### TASK TO COMPLETE
This exercise calls for every record to be returned exactly, with pictures removed.

### RECORDS TO USE
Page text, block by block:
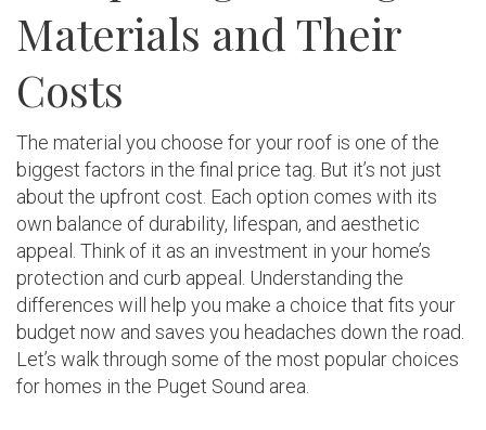
Materials and Their
Costs
The material you choose for your roof is one of the
biggest factors in the final price tag. But it’s not just
about the upfront cost. Each option comes with its
own balance of durability, lifespan, and aesthetic
appeal. Think of it as an investment in your home’s
protection and curb appeal. Understanding the
differences will help you make a choice that fits your
budget now and saves you headaches down the road.
Let’s walk through some of the most popular choices
for homes in the Puget Sound area.
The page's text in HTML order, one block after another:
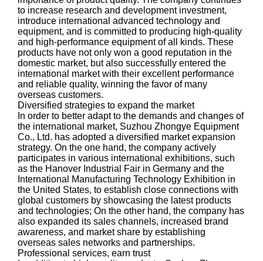
to increase research and development investment,
introduce international advanced technology and
equipment, and is committed to producing high-quality
and high-performance equipment of all kinds. These
products have not only won a good reputation in the
domestic market, but also successfully entered the
international market with their excellent performance
and reliable quality, winning the favor of many
overseas customers.
Diversified strategies to expand the market
In order to better adapt to the demands and changes of
the international market, Suzhou Zhongye Equipment
Co., Ltd. has adopted a diversified market expansion
strategy. On the one hand, the company actively
participates in various international exhibitions, such
as the Hanover Industrial Fair in Germany and the
International Manufacturing Technology Exhibition in
the United States, to establish close connections with
global customers by showcasing the latest products
and technologies; On the other hand, the company has
also expanded its sales channels, increased brand
awareness, and market share by establishing
overseas sales networks and partnerships.
Professional services, earn trust
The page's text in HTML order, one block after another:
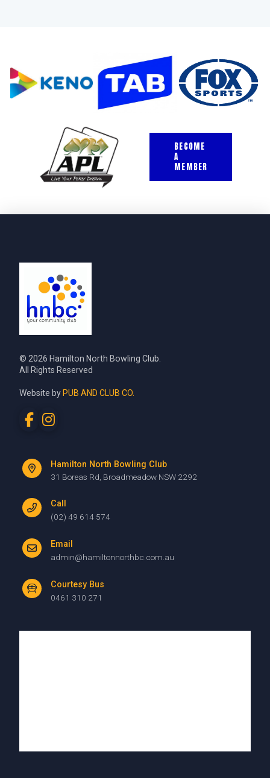
BECOME
A
MEMBER
Hamilton North Bowling Club
31 Boreas Rd, Broadmeadow NSW 2292
Call
(02) 49 614 574
Email
admin@hamiltonnorthbc.com.au
Courtesy Bus
0461 310 271
© 2026 Hamilton North Bowling Club.
All Rights Reserved
Website by PUB AND CLUB CO.
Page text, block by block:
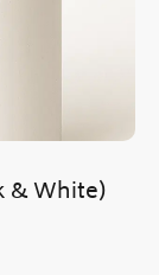
& White)

### OUTPUT OF THE TASK
Page text, block by block:
Materials and Their
Costs
The material you choose for your roof is one of the
biggest factors in the final price tag. But it’s not just
about the upfront cost. Each option comes with its
own balance of durability, lifespan, and aesthetic
appeal. Think of it as an investment in your home’s
protection and curb appeal. Understanding the
differences will help you make a choice that fits your
budget now and saves you headaches down the road.
Let’s walk through some of the most popular choices
for homes in the Puget Sound area.
The page's text in HTML order, one block after another:
to increase research and development investment,
introduce international advanced technology and
equipment, and is committed to producing high-quality
and high-performance equipment of all kinds. These
products have not only won a good reputation in the
domestic market, but also successfully entered the
international market with their excellent performance
and reliable quality, winning the favor of many
overseas customers.
Diversified strategies to expand the market
In order to better adapt to the demands and changes of
the international market, Suzhou Zhongye Equipment
Co., Ltd. has adopted a diversified market expansion
strategy. On the one hand, the company actively
participates in various international exhibitions, such
as the Hanover Industrial Fair in Germany and the
International Manufacturing Technology Exhibition in
the United States, to establish close connections with
global customers by showcasing the latest products
and technologies; On the other hand, the company has
also expanded its sales channels, increased brand
awareness, and market share by establishing
overseas sales networks and partnerships.
Professional services, earn trust
The page's text in HTML order, one block after another:
BECOME
A
MEMBER
Hamilton North Bowling Club
31 Boreas Rd, Broadmeadow NSW 2292
Call
(02) 49 614 574
Email
admin@hamiltonnorthbc.com.au
Courtesy Bus
0461 310 271
© 2026 Hamilton North Bowling Club.
All Rights Reserved
Website by PUB AND CLUB CO.
Page text, block by block:
& White)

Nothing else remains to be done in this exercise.